** WORKING DATA follows **

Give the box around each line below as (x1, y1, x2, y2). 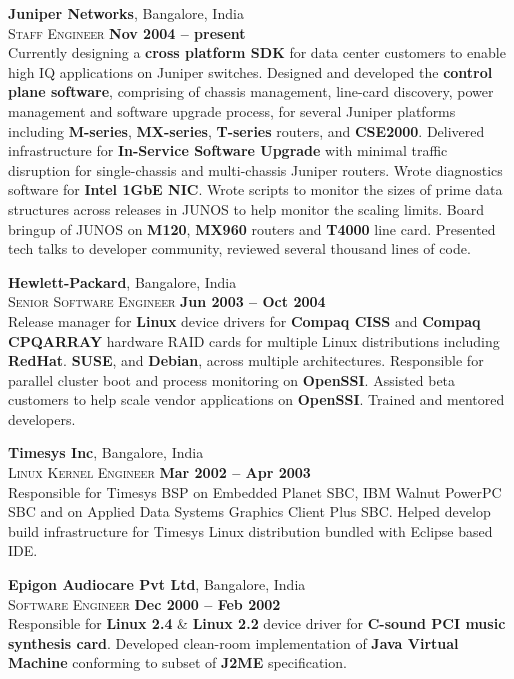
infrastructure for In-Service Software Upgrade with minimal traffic (8, 140, 448, 161)
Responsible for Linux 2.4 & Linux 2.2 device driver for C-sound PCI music (8, 613, 506, 634)
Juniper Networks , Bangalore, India (8, 3, 244, 23)
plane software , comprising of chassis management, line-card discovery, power (8, 81, 494, 102)
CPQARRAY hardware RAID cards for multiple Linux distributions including (8, 330, 500, 351)
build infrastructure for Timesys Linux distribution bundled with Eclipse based (8, 520, 493, 541)
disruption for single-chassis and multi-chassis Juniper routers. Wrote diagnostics (8, 159, 503, 180)
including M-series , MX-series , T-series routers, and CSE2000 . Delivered (8, 120, 485, 141)
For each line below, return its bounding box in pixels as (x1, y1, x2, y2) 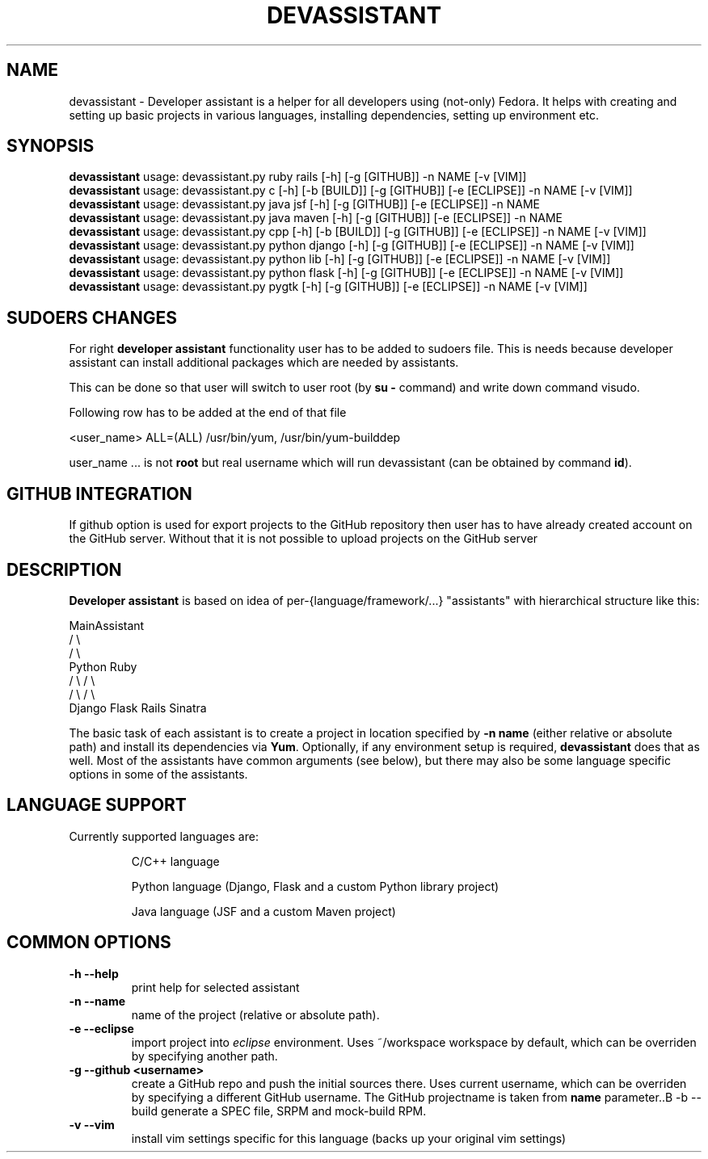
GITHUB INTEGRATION (6, 483, 192, 504)
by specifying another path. (131, 1048, 278, 1063)
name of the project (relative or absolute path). (131, 1007, 380, 1022)
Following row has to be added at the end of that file (69, 405, 347, 420)
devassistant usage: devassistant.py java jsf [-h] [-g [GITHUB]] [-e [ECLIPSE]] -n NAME (69, 197, 540, 212)
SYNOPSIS (6, 136, 95, 157)
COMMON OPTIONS (6, 932, 171, 953)
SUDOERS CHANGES (6, 307, 177, 328)

** End of WORKING DATA **

*BRIEF*. Word for word, quote the full listing, omitting every picture.

*SOLUTION BELOW*.
Give the box around each line below as (x1, y1, x2, y2). 
infrastructure for In-Service Software Upgrade with minimal traffic (8, 140, 448, 161)
Responsible for Linux 2.4 & Linux 2.2 device driver for C-sound PCI music (8, 613, 506, 634)
Juniper Networks , Bangalore, India (8, 3, 244, 23)
plane software , comprising of chassis management, line-card discovery, power (8, 81, 494, 102)
CPQARRAY hardware RAID cards for multiple Linux distributions including (8, 330, 500, 351)
build infrastructure for Timesys Linux distribution bundled with Eclipse based (8, 520, 493, 541)
disruption for single-chassis and multi-chassis Juniper routers. Wrote diagnostics (8, 159, 503, 180)
including M-series , MX-series , T-series routers, and CSE2000 . Delivered (8, 120, 485, 141)
For each line below, return its bounding box in pixels as (x1, y1, x2, y2) 
GITHUB INTEGRATION (6, 483, 192, 504)
by specifying another path. (131, 1048, 278, 1063)
name of the project (relative or absolute path). (131, 1007, 380, 1022)
Following row has to be added at the end of that file (69, 405, 347, 420)
devassistant usage: devassistant.py java jsf [-h] [-g [GITHUB]] [-e [ECLIPSE]] -n NAME (69, 197, 540, 212)
SYNOPSIS (6, 136, 95, 157)
COMMON OPTIONS (6, 932, 171, 953)
SUDOERS CHANGES (6, 307, 177, 328)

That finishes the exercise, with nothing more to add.